[Opening DATA TO EXAMINE section]

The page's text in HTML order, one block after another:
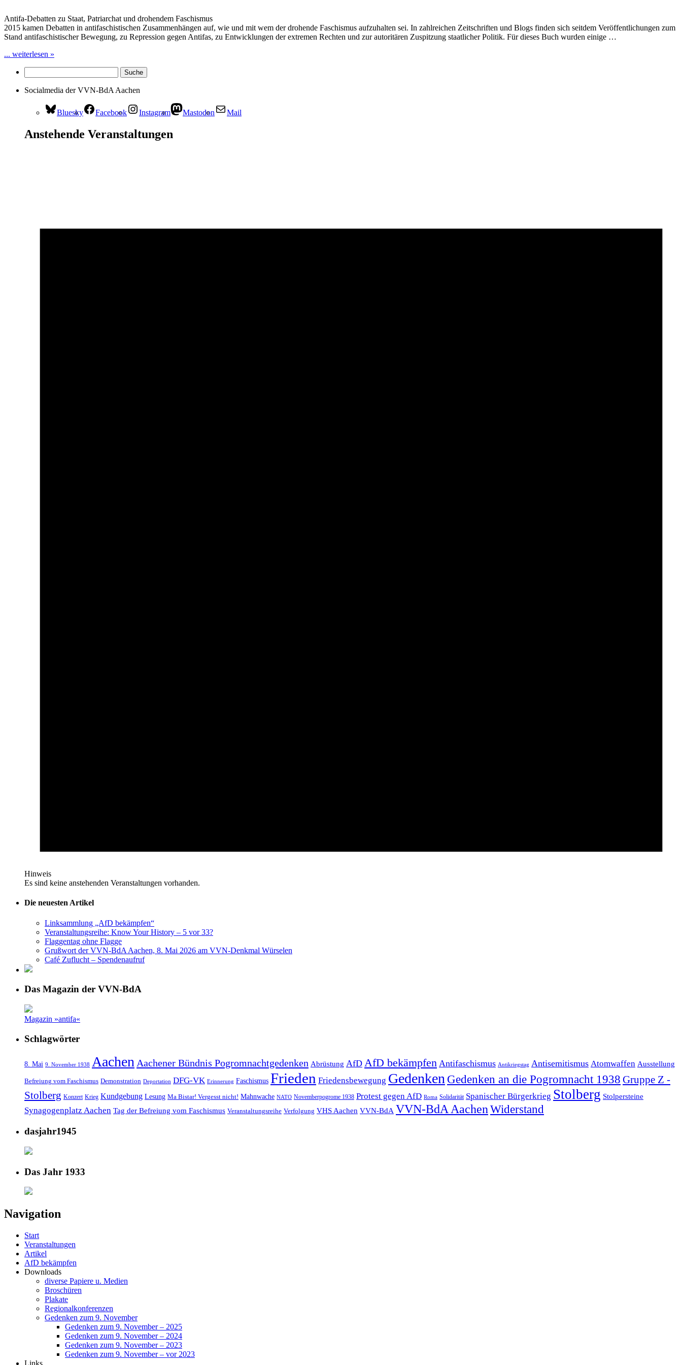
Antifa-Debatten zu Staat, Patriarchat und drohendem Faschismus
2015 kamen Debatten in antifaschistischen Zusammenhängen auf, wie und mit wem der drohende Faschismus aufzuhalten sei. In zahlreichen Zeitschriften und Blogs finden sich seitdem Veröffentlichungen zum
Stand antifaschistischer Bewegung, zu Repression gegen Antifas, zu Entwicklungen der extremen Rechten und zur autoritären Zuspitzung staatlicher Politik. Für dieses Buch wurden einige …
... weiterlesen »
Socialmedia der VVN-BdA Aachen
Bluesky Facebook Instagram Mastodon Mail
Anstehende Veranstaltungen
Hinweis
Es sind keine anstehenden Veranstaltungen vorhanden.
Die neuesten Artikel
Linksammlung „AfD bekämpfen“
Veranstaltungsreihe: Know Your History – 5 vor 33?
Flaggentag ohne Flagge
Grußwort der VVN-BdA Aachen, 8. Mai 2026 am VVN-Denkmal Würselen
Café Zuflucht – Spendenaufruf
Das Magazin der VVN-BdA
Magazin »antifa«
Schlagwörter
8. Mai 9. November 1938 AachenAachener Bündnis Pogromnachtgedenken Abrüstung AfD AfD bekämpfen Antifaschismus Antikriegstag Antisemitismus Atomwaffen Ausstellung
Befreiung vom Faschismus Demonstration Deportation DFG-VK Erinnerung Faschismus Frieden Friedensbewegung Gedenken Gedenken an die Pogromnacht 1938 Gruppe Z -
Stolberg Konzert Krieg Kundgebung Lesung Ma Bistar! Vergesst nicht! Mahnwache NATO Novemberpogrome 1938 Protest gegen AfD Roma Solidarität Spanischer Bürgerkrieg Stolberg Stolpersteine
Synagogenplatz Aachen Tag der Befreiung vom Faschismus Veranstaltungsreihe Verfolgung VHS Aachen VVN-BdA VVN-BdA AachenWiderstand
dasjahr1945
Das Jahr 1933
Navigation
Start
Veranstaltungen
Artikel
AfD bekämpfen
Downloads
diverse Papiere u. Medien
Broschüren
Plakate
Regionalkonferenzen
Gedenken zum 9. November
Gedenken zum 9. November – 2025
Gedenken zum 9. November – 2024
Gedenken zum 9. November – 2023
Gedenken zum 9. November – vor 2023

[Closing DATA TO EXAMINE section]

### REQUIRED ACTION
Repeat the material above exactly, so that every entry appears but no picture does.

### OUTPUT FOR THIS EXERCISE
The page's text in HTML order, one block after another:
Antifa-Debatten zu Staat, Patriarchat und drohendem Faschismus
2015 kamen Debatten in antifaschistischen Zusammenhängen auf, wie und mit wem der drohende Faschismus aufzuhalten sei. In zahlreichen Zeitschriften und Blogs finden sich seitdem Veröffentlichungen zum
Stand antifaschistischer Bewegung, zu Repression gegen Antifas, zu Entwicklungen der extremen Rechten und zur autoritären Zuspitzung staatlicher Politik. Für dieses Buch wurden einige …
... weiterlesen »
Socialmedia der VVN-BdA Aachen
Bluesky Facebook Instagram Mastodon Mail
Anstehende Veranstaltungen
Hinweis
Es sind keine anstehenden Veranstaltungen vorhanden.
Die neuesten Artikel
Linksammlung „AfD bekämpfen“
Veranstaltungsreihe: Know Your History – 5 vor 33?
Flaggentag ohne Flagge
Grußwort der VVN-BdA Aachen, 8. Mai 2026 am VVN-Denkmal Würselen
Café Zuflucht – Spendenaufruf
Das Magazin der VVN-BdA
Magazin »antifa«
Schlagwörter
8. Mai 9. November 1938 AachenAachener Bündnis Pogromnachtgedenken Abrüstung AfD AfD bekämpfen Antifaschismus Antikriegstag Antisemitismus Atomwaffen Ausstellung
Befreiung vom Faschismus Demonstration Deportation DFG-VK Erinnerung Faschismus Frieden Friedensbewegung Gedenken Gedenken an die Pogromnacht 1938 Gruppe Z -
Stolberg Konzert Krieg Kundgebung Lesung Ma Bistar! Vergesst nicht! Mahnwache NATO Novemberpogrome 1938 Protest gegen AfD Roma Solidarität Spanischer Bürgerkrieg Stolberg Stolpersteine
Synagogenplatz Aachen Tag der Befreiung vom Faschismus Veranstaltungsreihe Verfolgung VHS Aachen VVN-BdA VVN-BdA AachenWiderstand
dasjahr1945
Das Jahr 1933
Navigation
Start
Veranstaltungen
Artikel
AfD bekämpfen
Downloads
diverse Papiere u. Medien
Broschüren
Plakate
Regionalkonferenzen
Gedenken zum 9. November
Gedenken zum 9. November – 2025
Gedenken zum 9. November – 2024
Gedenken zum 9. November – 2023
Gedenken zum 9. November – vor 2023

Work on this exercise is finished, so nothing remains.